[PROBLEM TO SOLVE]
Would you copy all lines in the data that contain the word "πληρωμής"?

[SOURCE DATA]
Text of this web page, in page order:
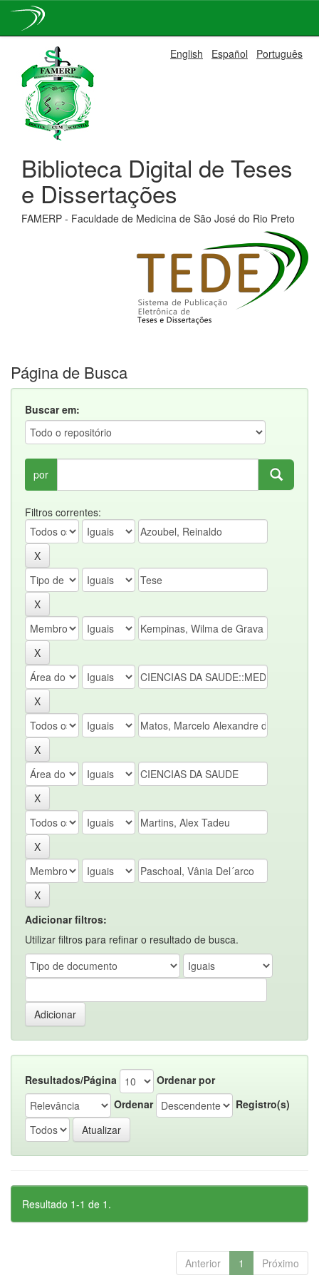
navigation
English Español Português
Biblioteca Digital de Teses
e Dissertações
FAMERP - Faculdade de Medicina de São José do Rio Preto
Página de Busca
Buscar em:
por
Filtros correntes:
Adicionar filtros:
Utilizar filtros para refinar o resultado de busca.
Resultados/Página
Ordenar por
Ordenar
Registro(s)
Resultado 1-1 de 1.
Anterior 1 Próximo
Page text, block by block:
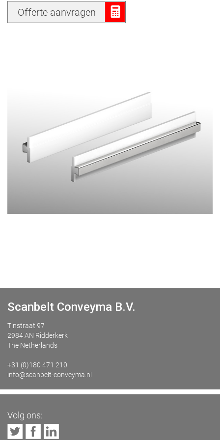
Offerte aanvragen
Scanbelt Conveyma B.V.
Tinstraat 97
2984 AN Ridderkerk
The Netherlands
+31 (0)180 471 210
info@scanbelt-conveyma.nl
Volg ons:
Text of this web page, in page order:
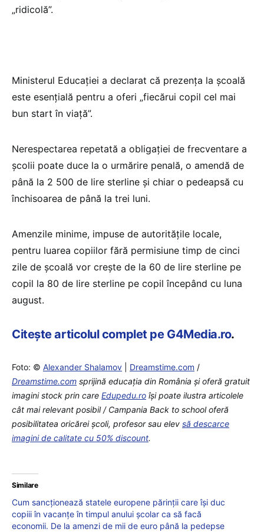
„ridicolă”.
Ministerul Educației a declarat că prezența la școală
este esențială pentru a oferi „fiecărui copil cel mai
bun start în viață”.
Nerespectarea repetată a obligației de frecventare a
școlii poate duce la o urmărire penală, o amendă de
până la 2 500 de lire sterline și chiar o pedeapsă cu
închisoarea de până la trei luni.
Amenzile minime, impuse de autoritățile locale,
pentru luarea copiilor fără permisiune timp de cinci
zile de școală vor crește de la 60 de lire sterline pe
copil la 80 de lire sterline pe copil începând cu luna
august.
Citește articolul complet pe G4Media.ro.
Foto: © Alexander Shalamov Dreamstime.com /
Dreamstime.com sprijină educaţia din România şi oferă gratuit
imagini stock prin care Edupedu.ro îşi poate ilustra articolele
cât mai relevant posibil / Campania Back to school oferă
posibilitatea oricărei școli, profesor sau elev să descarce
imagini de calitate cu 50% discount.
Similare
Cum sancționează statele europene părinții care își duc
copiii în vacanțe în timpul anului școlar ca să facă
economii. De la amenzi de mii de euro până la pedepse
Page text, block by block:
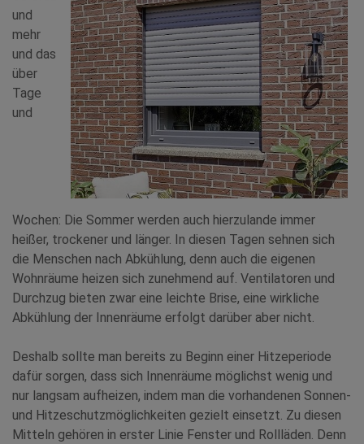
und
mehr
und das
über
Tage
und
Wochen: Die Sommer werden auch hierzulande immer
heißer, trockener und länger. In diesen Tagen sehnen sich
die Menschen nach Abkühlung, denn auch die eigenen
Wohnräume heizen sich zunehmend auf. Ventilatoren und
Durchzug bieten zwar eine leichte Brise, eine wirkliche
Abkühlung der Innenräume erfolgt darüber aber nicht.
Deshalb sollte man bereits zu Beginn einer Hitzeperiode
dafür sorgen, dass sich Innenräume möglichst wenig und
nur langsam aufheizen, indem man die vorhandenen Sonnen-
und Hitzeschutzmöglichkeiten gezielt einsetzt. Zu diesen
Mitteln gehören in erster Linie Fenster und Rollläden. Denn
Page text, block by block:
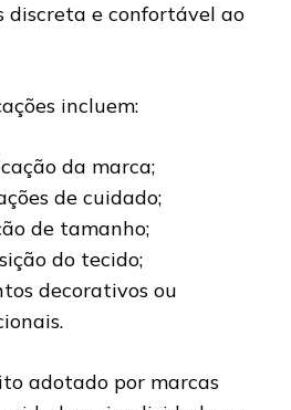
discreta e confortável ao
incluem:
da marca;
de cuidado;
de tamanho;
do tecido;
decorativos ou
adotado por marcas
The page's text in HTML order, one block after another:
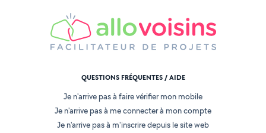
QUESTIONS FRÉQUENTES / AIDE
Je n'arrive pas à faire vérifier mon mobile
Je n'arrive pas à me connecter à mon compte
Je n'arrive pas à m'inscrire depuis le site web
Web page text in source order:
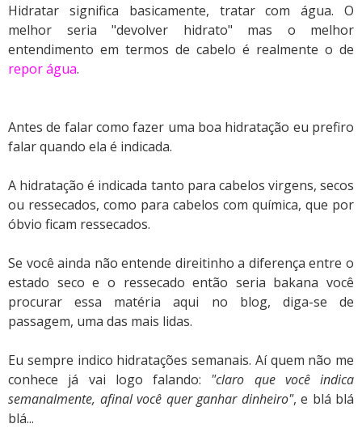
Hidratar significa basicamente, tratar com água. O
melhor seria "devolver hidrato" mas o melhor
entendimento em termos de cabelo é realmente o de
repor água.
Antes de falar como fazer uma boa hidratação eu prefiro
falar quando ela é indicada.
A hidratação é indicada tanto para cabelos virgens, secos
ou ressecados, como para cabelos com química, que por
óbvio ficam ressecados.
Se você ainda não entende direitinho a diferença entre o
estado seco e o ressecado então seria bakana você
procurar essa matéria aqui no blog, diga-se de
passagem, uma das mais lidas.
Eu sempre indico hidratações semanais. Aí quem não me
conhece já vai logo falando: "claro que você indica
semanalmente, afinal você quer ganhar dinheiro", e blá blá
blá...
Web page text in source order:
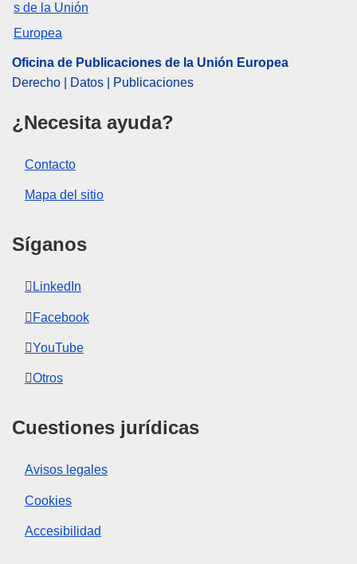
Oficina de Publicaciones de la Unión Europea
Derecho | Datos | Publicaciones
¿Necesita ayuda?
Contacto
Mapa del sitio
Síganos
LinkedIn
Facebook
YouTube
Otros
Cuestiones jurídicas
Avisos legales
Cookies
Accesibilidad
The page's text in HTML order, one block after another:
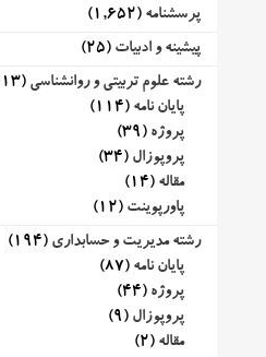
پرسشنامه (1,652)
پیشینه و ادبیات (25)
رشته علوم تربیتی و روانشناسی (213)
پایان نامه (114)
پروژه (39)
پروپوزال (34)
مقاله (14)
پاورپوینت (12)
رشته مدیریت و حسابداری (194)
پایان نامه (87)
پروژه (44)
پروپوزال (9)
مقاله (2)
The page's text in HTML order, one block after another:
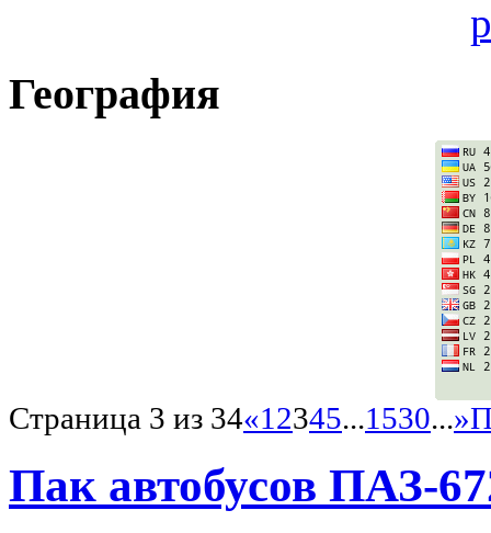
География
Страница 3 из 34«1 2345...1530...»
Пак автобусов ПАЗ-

...

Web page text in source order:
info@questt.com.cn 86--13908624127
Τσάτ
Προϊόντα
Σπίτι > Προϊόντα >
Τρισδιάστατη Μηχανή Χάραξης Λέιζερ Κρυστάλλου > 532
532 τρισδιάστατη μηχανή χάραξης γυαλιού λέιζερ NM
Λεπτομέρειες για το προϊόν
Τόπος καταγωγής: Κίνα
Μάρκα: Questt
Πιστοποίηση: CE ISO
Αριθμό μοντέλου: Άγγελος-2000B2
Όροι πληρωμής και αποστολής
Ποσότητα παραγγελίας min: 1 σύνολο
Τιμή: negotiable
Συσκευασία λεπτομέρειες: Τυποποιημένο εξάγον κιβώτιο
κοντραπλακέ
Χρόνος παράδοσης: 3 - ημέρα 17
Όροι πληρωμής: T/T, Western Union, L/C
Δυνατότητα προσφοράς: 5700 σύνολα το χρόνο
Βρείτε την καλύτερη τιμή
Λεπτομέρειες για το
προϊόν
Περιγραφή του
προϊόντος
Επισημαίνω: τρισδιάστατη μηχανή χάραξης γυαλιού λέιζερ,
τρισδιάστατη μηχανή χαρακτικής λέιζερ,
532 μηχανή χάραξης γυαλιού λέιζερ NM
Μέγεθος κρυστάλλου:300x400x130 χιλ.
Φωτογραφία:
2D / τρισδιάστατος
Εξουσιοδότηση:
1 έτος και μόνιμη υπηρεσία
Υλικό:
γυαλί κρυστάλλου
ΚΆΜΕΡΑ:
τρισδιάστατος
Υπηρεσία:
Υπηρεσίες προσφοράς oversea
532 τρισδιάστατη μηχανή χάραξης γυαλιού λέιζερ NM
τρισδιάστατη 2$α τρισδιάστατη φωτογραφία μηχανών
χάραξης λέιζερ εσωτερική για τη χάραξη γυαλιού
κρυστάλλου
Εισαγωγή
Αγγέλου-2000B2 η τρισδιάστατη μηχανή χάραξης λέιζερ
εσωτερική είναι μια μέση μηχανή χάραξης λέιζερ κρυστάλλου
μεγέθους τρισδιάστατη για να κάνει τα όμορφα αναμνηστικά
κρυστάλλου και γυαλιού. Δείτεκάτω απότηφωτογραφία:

[ANSWER BELOW]
Όροι πληρωμής και αποστολής
Όροι πληρωμής: T/T, Western Union, L/C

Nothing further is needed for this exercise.